Mangoes were processed as commercial products with the high sugar content of 50-60º Brix in the final product. The syruping is a step up process . Principally, the product is gradually sweetened by adjusting sugar solution. Because sugar is the main ingredient, the preserved mangoes taste sweet and provide energy. Therefore overconsumption may contribute to high risk of health problems including diabetes, obesity, and high blood glucose [17-19]. Three simultaneous mass transfer phenomena occurs: an important water flow from the product to the solution; a solute transfer from the solution to the product; and a minor transfer of product’s own solutes (sugars, organic acids, minerals and vitamins) to the concentrated solution . Mango is a good source of vitamin A and C, TSS (Total Soluble Solids) and Minerals etc. It is also a medium source of carbohydrates as a ripe mango pulp contains 16.9% carbohydrate . The vitamin C content determined for ripe Amini fruits, 11 mg/100 gm flesh, was about one half of the value reported previously; values of from 18.24 to 25.16 mg % have been recorded [22,23]. Ascorbic acid is widely distributed in fresh fruits and green leafy vegetables. In Nigeria, vegetables cannot be relied upon to supply ascorbic acid since almost all vegetables are thoroughly cooked before consumption, thereby destroying the heat-labile ascorbic acid content. However fruits are consumed raw, thereby conserving the ascorbic acid content. Although most fruits are sweet due to the sugar content, they supply very minimal energy and are associated with maintenance of health and prevention of diseases [24-26].

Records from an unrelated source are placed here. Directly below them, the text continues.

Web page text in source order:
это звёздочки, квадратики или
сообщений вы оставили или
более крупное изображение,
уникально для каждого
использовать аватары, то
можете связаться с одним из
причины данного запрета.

Mango is a very delicious fruit, due to its good taste, sweetness, flavour and firm yellowish-red skin and every age people like it very much throughout the world. The fruit can be preserved with different methods. In this research program mango slices was soaked in sucrose solution of various concentrations in glass jars. The product was stored in order to evaluate its shelf life, physicochemically and orgaoleptically.
Materials and Methods
Ripened and unsoft sindhri mangoes were obtained from the fruit market of Peshawar, Khyber Pakhtunkhuwa, Pakistan. Sindhri variety one of the most important varieties of mango was selected for this purpose like ripened and unsoft in order to prepare the samples for experiment.
Six different concentrations of sucrose were dissolved in sterilized distlled water and then used naturally preserved the mango slices in natural mango juice (T0), sucrose syrup of 200 brix (T1); sucrose syrup of 300 brix (T2); sugar syrup of 400 brix (T3); sugar syrup of 500 brix (T4); sugar syrup of 600 brix (T5).
Fruits were selected accordingly to the appearance of the skin and texture and were thoroughly washed under the running tape water and manually peeled and cut into slices with stainless steel knife.
The sucrose solution was prepared with different degree Brix staring from 200 brix up to 600 brix, 3.5 gram citric acid was added to the sugar solution. The cut slices were put into the 250 ml pre-sterilized bottles and hot filled with the sucrose solution till the last treatment of 600 brix. Bottles were sealed properly and placed in boiling water for 30 minutes to complete the sterilization process. The research samples were placed at ambient temperature (25°C) to study the effect of storage on slices shelf life. The mango slices were analyzed for TSS (total soluble solids), PH, titratible acidity (TA), ascorbic acid, reducing sugars, non-reducing sugars, total sugar, sugar/acid ratio (AOAC methods 2000) and sensory evaluated for taste, flesh color, texture, and flavor at 15 days interval of three months storage.
Propose scheme of study
Treatments of the mango slices:
T0=Mango slices + Mango juice (control)
T1=Mango slices + 200 Brix Sucrose Solution
T2=Mango slices + 300 Brix Sucrose Solution
T3=Mango slices + 400 Brix Sucrose Solution
T4=Mango slices + 500 Brix Sucrose Solution
T5=Mango slices + 600 Brix Sucrose Solution
Ascorbic acid: Ascorbic acid was determined by the standard method as reported in AOAC .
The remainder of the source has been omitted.